Former Sen. Judd Gregg (R-N.H.) said he infrequently used his hideaway, which he described as a relatively modest affair — although it was several steps above the “closet-like” basement room he was assigned early in his Senate career.
“I just didn’t see much need to be there,” he said, noting that as a committee chairman and ranking member, he had access to other work space in the Capitol. “Some [hideaways] have great views, and others have great history — how they’re used depends on the preferences of the individual Senator.”
In an era where nearly every detail of Congressional life is documented, scrutinized and dissected, hideaways remain a rare bastion of mystery.
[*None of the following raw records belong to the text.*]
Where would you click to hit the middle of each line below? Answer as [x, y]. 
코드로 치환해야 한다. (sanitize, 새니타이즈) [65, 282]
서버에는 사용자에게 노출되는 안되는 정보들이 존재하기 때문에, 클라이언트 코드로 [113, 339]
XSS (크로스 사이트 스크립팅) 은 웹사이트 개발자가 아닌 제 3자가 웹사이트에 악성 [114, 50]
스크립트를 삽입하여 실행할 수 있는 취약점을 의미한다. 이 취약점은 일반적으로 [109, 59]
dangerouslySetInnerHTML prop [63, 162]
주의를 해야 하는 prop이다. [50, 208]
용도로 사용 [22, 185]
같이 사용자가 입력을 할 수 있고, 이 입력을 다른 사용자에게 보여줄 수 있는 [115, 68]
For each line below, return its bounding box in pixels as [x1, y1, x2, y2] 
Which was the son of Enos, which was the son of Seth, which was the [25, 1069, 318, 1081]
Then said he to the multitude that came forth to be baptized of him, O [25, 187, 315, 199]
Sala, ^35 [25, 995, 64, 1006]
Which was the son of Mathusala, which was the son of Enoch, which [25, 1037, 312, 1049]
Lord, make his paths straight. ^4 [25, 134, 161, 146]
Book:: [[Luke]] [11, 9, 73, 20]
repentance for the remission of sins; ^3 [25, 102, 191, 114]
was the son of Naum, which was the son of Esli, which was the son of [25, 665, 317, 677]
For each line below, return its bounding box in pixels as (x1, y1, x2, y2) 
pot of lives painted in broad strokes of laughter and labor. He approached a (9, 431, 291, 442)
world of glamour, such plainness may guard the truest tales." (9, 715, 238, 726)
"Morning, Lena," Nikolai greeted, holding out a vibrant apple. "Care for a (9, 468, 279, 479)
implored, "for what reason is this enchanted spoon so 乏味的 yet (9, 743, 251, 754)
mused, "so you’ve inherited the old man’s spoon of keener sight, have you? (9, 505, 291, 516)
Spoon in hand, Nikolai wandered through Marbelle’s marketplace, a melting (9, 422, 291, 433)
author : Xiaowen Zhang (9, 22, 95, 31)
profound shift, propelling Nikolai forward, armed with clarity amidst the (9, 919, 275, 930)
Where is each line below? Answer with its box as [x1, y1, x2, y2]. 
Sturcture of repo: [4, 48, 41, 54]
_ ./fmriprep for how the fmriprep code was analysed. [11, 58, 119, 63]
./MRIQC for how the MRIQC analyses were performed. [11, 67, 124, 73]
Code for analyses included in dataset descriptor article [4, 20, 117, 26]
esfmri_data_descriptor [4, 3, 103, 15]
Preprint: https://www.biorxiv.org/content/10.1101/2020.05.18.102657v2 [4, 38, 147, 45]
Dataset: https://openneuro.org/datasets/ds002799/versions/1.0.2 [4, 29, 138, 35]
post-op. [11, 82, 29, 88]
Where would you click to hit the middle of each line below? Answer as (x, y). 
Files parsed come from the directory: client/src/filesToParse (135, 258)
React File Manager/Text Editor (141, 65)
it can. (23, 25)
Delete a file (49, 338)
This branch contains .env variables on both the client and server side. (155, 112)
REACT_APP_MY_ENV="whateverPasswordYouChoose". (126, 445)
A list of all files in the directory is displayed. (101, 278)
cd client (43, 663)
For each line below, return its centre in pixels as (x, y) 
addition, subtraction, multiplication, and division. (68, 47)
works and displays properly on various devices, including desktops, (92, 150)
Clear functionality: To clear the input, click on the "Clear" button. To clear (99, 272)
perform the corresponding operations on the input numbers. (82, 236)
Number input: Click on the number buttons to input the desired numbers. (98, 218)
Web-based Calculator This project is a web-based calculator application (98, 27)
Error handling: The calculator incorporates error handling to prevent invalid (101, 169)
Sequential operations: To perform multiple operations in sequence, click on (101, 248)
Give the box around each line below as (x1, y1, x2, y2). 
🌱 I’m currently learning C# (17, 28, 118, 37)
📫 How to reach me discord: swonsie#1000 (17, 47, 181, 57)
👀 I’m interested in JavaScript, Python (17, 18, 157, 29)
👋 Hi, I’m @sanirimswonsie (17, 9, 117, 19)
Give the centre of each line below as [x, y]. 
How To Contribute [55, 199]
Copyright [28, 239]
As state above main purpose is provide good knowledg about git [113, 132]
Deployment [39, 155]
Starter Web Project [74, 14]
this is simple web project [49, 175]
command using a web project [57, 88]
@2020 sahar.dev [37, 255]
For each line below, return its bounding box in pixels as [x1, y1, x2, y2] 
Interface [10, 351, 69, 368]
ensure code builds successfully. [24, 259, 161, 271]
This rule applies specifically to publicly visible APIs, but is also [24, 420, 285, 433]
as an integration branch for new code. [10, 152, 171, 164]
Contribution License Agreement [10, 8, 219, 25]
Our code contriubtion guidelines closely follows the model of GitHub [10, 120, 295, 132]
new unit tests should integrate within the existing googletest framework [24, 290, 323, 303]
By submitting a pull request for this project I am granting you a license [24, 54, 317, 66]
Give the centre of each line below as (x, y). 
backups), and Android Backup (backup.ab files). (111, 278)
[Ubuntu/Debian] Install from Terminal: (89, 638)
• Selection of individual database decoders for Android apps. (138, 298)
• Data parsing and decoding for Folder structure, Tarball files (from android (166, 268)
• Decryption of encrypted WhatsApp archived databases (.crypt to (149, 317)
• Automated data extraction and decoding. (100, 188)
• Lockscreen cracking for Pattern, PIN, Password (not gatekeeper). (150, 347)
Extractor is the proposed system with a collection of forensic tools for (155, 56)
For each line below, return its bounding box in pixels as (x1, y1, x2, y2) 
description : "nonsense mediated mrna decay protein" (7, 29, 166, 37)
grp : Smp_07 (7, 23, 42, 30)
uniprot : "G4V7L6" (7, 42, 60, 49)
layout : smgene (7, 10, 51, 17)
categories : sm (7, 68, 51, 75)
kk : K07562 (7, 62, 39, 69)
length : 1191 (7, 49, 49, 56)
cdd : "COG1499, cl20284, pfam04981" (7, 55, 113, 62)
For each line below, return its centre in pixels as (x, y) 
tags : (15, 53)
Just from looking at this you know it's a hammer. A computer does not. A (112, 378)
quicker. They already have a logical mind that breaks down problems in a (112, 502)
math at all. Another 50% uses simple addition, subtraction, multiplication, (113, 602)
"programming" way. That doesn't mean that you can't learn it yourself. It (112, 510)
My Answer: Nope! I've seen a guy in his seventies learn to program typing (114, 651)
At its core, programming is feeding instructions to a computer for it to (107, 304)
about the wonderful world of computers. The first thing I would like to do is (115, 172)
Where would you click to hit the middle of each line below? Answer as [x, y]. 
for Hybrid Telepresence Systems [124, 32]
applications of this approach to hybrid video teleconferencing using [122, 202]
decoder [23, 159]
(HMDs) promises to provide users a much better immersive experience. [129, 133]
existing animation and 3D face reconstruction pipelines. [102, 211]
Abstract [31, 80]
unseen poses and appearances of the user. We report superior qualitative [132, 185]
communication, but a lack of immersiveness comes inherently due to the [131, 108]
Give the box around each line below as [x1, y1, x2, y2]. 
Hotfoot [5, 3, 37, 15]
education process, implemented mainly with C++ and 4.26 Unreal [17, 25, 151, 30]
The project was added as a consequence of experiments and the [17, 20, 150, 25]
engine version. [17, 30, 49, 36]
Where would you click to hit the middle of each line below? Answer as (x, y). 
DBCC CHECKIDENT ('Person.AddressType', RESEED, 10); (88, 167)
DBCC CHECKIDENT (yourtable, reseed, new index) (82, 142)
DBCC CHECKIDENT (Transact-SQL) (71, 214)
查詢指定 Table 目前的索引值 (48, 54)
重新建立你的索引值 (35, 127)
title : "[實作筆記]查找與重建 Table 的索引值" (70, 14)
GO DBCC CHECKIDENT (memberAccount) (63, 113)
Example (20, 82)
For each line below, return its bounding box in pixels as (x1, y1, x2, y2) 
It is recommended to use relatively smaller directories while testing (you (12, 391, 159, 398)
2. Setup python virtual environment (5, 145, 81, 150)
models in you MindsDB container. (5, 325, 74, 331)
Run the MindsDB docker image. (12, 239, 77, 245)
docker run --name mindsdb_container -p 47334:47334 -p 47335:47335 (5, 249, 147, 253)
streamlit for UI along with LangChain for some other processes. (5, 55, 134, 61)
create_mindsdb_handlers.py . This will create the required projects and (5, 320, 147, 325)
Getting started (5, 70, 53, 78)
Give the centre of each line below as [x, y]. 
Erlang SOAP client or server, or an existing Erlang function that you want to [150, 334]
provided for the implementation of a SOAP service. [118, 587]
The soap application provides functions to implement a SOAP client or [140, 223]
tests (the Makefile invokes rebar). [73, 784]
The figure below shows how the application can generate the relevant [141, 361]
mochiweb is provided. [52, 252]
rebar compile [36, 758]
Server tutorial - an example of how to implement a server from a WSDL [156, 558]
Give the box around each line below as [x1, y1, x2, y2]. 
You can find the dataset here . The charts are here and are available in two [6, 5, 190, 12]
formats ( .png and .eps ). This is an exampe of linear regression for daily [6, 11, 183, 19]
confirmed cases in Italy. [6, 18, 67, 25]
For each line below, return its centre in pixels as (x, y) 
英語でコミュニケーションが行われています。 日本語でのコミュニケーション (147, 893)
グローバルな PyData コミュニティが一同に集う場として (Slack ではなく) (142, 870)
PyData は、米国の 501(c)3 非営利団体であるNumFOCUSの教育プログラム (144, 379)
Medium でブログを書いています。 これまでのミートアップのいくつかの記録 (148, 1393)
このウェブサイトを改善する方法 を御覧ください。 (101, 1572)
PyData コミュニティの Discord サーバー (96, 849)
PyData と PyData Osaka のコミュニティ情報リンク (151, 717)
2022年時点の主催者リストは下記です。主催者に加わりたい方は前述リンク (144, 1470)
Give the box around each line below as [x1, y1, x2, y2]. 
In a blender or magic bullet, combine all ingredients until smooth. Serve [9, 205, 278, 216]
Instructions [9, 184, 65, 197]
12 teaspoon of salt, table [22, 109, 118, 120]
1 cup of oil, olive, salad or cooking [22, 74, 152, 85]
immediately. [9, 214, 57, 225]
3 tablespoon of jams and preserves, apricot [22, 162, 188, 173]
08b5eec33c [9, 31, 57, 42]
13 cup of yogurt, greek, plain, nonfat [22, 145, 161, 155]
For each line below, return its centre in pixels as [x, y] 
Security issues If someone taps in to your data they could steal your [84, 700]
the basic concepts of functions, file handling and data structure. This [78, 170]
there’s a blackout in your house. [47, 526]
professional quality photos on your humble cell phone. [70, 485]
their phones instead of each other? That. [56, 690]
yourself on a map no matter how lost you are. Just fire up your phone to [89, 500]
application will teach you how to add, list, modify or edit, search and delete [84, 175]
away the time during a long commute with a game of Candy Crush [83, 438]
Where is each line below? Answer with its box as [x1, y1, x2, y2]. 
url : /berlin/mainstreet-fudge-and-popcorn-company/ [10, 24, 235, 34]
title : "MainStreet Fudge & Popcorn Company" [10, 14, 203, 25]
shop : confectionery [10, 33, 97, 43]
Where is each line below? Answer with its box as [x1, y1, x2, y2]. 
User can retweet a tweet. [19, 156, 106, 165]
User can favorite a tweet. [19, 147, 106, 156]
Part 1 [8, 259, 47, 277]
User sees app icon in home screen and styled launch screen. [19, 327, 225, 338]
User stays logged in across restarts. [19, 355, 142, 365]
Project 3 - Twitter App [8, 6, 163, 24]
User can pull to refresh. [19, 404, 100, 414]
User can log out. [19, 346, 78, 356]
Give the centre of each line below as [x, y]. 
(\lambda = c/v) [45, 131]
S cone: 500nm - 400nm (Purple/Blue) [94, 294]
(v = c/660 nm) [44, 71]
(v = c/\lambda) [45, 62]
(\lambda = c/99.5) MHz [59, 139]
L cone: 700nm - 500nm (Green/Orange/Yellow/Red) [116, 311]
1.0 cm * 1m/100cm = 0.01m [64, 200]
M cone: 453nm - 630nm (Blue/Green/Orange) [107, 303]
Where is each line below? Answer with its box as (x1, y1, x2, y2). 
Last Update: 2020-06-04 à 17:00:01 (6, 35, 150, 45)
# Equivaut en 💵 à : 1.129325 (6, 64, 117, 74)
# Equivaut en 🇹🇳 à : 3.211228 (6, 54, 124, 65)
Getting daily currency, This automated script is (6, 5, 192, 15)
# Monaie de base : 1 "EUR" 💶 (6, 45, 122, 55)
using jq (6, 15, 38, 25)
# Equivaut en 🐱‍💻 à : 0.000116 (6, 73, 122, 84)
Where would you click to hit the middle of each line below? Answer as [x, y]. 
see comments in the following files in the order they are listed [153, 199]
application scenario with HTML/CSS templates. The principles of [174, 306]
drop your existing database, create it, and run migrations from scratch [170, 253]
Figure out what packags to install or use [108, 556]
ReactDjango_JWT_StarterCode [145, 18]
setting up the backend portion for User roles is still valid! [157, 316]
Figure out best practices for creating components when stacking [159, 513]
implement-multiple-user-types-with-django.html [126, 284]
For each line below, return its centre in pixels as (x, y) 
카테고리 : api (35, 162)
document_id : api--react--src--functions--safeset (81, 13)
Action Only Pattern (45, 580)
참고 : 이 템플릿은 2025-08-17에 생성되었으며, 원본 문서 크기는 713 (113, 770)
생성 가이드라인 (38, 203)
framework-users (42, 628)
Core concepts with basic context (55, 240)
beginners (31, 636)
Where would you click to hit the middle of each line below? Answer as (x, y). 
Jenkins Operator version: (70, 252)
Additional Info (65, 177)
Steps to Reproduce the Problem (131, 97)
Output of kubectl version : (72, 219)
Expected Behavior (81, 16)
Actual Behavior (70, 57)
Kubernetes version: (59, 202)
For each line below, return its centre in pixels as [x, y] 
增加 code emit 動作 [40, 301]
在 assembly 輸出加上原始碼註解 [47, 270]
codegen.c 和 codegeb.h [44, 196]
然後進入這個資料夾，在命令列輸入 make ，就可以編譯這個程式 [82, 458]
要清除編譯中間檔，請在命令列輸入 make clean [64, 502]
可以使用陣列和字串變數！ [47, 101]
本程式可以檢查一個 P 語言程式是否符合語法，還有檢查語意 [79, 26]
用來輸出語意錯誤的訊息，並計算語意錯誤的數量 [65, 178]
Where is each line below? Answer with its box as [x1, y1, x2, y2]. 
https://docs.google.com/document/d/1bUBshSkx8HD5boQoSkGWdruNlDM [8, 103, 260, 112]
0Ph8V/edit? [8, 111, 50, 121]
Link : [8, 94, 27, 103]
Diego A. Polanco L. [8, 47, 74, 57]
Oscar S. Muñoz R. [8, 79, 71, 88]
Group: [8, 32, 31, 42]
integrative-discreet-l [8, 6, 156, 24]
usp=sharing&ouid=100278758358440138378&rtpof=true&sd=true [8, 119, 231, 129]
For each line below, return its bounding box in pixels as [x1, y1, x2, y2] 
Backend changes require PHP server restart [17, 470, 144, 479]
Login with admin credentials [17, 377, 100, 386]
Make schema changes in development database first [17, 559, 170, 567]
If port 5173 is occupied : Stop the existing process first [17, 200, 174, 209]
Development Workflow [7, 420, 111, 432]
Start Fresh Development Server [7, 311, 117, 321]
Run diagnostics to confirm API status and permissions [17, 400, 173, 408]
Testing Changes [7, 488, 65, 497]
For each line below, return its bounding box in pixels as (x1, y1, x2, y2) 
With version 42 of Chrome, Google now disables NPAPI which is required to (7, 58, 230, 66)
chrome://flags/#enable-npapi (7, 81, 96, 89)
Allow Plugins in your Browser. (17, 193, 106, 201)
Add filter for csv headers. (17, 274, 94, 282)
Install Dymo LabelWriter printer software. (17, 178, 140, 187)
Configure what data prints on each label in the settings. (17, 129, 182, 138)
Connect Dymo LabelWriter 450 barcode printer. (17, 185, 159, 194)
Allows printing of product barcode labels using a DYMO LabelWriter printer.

Many Senators keep the location of theirs private, and many spacious hideaways sit behind decidedly nondescript-looking doors.
The Senate Rules Committee does not disclose the location of the hideaways, nor does it actually use the word “hideaway,” preferring the more vanilla (and less mysterious) “Capitol office.”
Senate Historian Don Ritchie said the veiled offices give Senators a respite, if they want it. “Senators have public offices where they meet with constituents and do their business, but they also have private ones,” he said. “It defeats the very purpose to publicize them.”
Ritchie described an old trick for sussing out where the hideaways were: Back when most Senators had their hometown newspapers delivered to their doors, you could walk along the hall and tell by the paper whose office it was. “You’d see the Milwaukee paper and think, ‘Oh, that must be a Wisconsin Senator’s,’” Ritchie said.
Now, one might only be able to identify where Senators’ getaways are located if you actually see them slipping into their rooms.
Hideaways had their genesis in 1909, Ritchie said, when Senators and their staff first moved out of the Capitol and into the first Senate office building (then simply called the Senate Office Building and now named the Russell Senate Office Building). While they had larger offices, they were farther from the floor, so many were given private Capitol offices.
The construction of the Dirksen and Hart buildings, and finally, the Capitol Visitor Center, has created more vacant space in the Capitol, allowing for more hideaways.